[pygr] new subprocess interface pygr.classutil.FilePopen

Christopher Lee Thu, 02 Apr 2009 11:57:54 -0700

Hi,
as a result of the decision to defer thread-safety in 0.8, I switched  
our external subprocess handling to use temporary files.  I created a  
new class pygr.classutil.FilePopen that follows Python's  
subprocess.Popen interface while addressing several problems:


- use of Popen.wait() is prone to deadlocks (see the subprocess docs).

- the recommended read-write interface, Popen.communicate(),  
apparently cannot handle even modest amounts of data (>64k), again  
resulting in deadlocks (there's a veiled warning in the subprocess  
docs; see the following blog page for some real testing).
http://thraxil.org/users/anders/posts/2008/03/13/Subprocess-Hanging-PIPE-is-your-enemy/

- more broadly, Popen.communicate() forces you to keep the entire data  
to be read and / or written as a single string in memory.  This is not  
suitable for very large data transfers.  Far more flexible is the  
standard model of reading / writing streams to transfer as much data  
as you want without ever having to keep all of it in memory.  Streams  
are an easy, ubiquitous interface that would be compatible with a much  
broader range of existing code (any function that reads / write to a  
file-like object) than Popen.communicate().

- Popen provides stream attributes (Popen.stdin, Popen.stdout,  
Popen.stderr), but the docs say that using them directly will result  
in deadlocks.  (That is probably why they try to make you use  
Popen.communicate()).  Also these attributes are only set if that  
stream is a pipe, not if it is a regular file.  The bottom line is  
that you can't use these stream attributes reliably, so why does the  
subprocess module present them as part of the public interface?

- The subprocess module is not available on Python 2.3, which is a  
problem for Pygr.  The older interfaces (os.popen, popen2, os.system  
etc.) have their own problems (the same deadlock issues; vulnerability  
to shell injection attacks, etc.).  Even worse, we were already  
propagating a pattern throughout Pygr of writing duplicate code for  
every external process interaction: once using subprocess, and again  
using older interfaces for Python 2.3.  That way lies madness.

- all of these interfaces seem to force people to use multiple  
threading as the only way of evading deadlocks.  That seems like an  
overly complicated solution, if all you want to do is pass a bunch of  
data to an external program, then block until it returns all its  
results (i.e. if you are "calling" the external program like a  
subroutine).  Most code in the world (including Pygr 0.8) is not truly  
thread-safe, so invoking multiple threading is either asking for  
trouble, or drastically limits what code resources you can use.

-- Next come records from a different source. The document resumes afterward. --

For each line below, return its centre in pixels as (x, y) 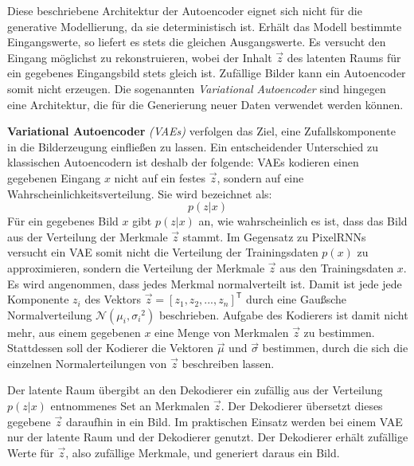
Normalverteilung (50, 314)
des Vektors (113, 299)
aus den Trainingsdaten (337, 267)
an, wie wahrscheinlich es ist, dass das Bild (303, 221)
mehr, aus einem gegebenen (74, 332)
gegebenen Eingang (54, 177)
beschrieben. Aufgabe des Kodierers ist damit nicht (283, 314)
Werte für (31, 452)

I have implemented the obvious solution:
- use temporary files in place of pipes for a subprocess' stdin,  
stdout, and stderr.

- Instead of using Popen.communicate() to read / write, you simply  
write to Popen.stdin, then call Popen.wait() to let the subprocess  
finish, and finally read from Popen.stdout (and if you wish,  
Popen.stderr).

- when the Popen object is garbage collected, the temporary files are  
automatically deleted from the file system.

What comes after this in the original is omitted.